0     ANG MO KIO AVE 4 singapore
1    ANG MO KIO AVE 10 singapore
2     ANG MO KIO AVE 4 singapore
3    ANG MO KIO AVE 10 singapore
4    ANG MO KIO AVE 10 singapore
Name: address, dtype: object


529

In [7]:
# getting a df of unique streets
unique_streets = df['address'].unique() # returns list
streets_df = pd.DataFrame(unique_streets, columns=['address'])

# create new columns (probably don't have to do this)
streets_df['lat'] = None
streets_df['lng'] = None
streets_df['postal'] = None

streets_df.head()

Unnamed: 0,address,lat,lng,postal
0,ANG MO KIO AVE 4 singapore,,,
1,ANG MO KIO AVE 10 singapore,,,
2,ANG MO KIO AVE 5 singapore,,,
3,ANG MO KIO AVE 8 singapore,,,
4,ANG MO KIO AVE 1 singapore,,,


In [None]:
import geocoder

# loop through each row in the streets_df and geocode it, obtaining the necessary parameters and updating streets_df
# probably a faster way to do this through .apply?
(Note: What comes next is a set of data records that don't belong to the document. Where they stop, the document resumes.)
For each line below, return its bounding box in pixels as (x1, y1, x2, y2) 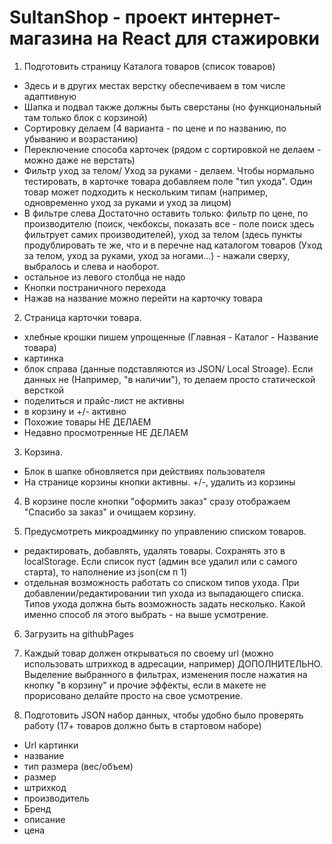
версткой (23, 384, 65, 396)
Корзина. (23, 446, 63, 458)
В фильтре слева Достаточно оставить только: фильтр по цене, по (23, 207, 309, 219)
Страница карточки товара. (23, 311, 142, 323)
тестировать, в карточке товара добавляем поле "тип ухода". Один (23, 175, 313, 187)
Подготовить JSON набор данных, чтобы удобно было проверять (23, 709, 304, 721)
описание (23, 813, 66, 825)
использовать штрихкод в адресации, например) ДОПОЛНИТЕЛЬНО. (23, 657, 323, 670)
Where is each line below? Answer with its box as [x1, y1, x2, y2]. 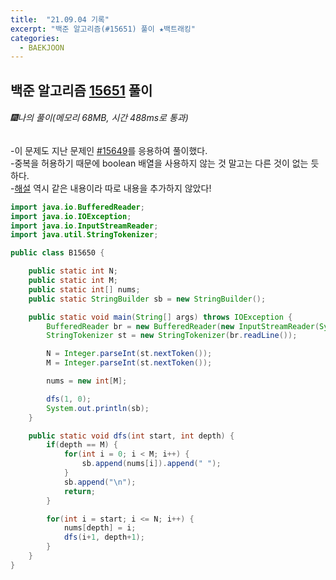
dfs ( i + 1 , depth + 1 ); [63, 532, 145, 543]
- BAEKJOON [19, 42, 65, 53]
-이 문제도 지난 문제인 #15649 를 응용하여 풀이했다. [10, 144, 208, 156]
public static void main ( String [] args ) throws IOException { [28, 312, 293, 322]
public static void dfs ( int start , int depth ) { [28, 431, 235, 441]
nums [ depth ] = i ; [63, 523, 137, 533]
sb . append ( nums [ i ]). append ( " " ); [81, 459, 222, 469]
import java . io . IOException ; [10, 211, 132, 221]
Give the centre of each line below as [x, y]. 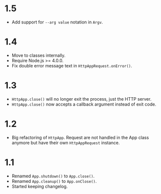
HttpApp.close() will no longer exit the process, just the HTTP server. [81, 99]
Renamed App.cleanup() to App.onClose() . [54, 181]
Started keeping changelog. [40, 186]
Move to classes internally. [38, 55]
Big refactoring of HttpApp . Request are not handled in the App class [80, 137]
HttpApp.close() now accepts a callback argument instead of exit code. [84, 104]
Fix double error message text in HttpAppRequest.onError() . [72, 65]
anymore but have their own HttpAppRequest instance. [66, 143]

for index, row in streets_df.iterrows():
    address = streets_df.iloc[index]['address']
    # get your Bing Maps key from https://docs.microsoft.com/en-us/bingmaps/getting-started/bing-maps-dev-center-help/getting-a-bing-maps-key
    g = geocoder.bing(address, key='<insert your Bing Maps key>')
    if 'lat' in g.json:
        lat = g.json['lat']
        streets_df.at[index, 'lat'] = lat
        
    if 'lng' in g.json:
        lng = g.json['lng']
        streets_df.at[index, 'lng'] = lng
    
    if 'postal' in g.json:
        postal = g.json['postal']
        streets_df.at[index, 'postal'] = postal
    
    # just a counter to keep track of which records I am at now
    if index % 10 == 0:
        print(index)

In [None]:
# save this streets_df to .csv
# result: streets with their lat and lng
streets_df.to_csv('address_data.csv')

In [13]:
# reading the mrt names data
mrt = pd.read_csv('mrt_names.csv')
mrt.head()

Unnamed: 0,mrt
0,Jurong East
1,Bukit Batok
2,Bukit Gombak
3,Choa Chu Kang
4,Yew Tee


In [14]:
# combines 'mrt_names' with 'mrt singapore' for more accurate geocoding
# create new columns (probably don't have to do this)
mrt['mrt_names'] = mrt['mrt'] + ' mrt singapore'
mrt['lat'] = None
mrt['lng'] = None
mrt.head()

Unnamed: 0,mrt,mrt_names,lat,lng
0,Jurong East,Jurong East mrt singapore,,
1,Bukit Batok,Bukit Batok mrt singapore,,
2,Bukit Gombak,Bukit Gombak mrt singapore,,
3,Choa Chu Kang,Choa Chu Kang mrt singapore,,
4,Yew Tee,Yew Tee mrt singapore,,


In [None]:
import requests
import json

# loop through each row in the mrt and geocode it, obtaining the necessary parameters and updating mrt
# probably a faster way to do this through .apply?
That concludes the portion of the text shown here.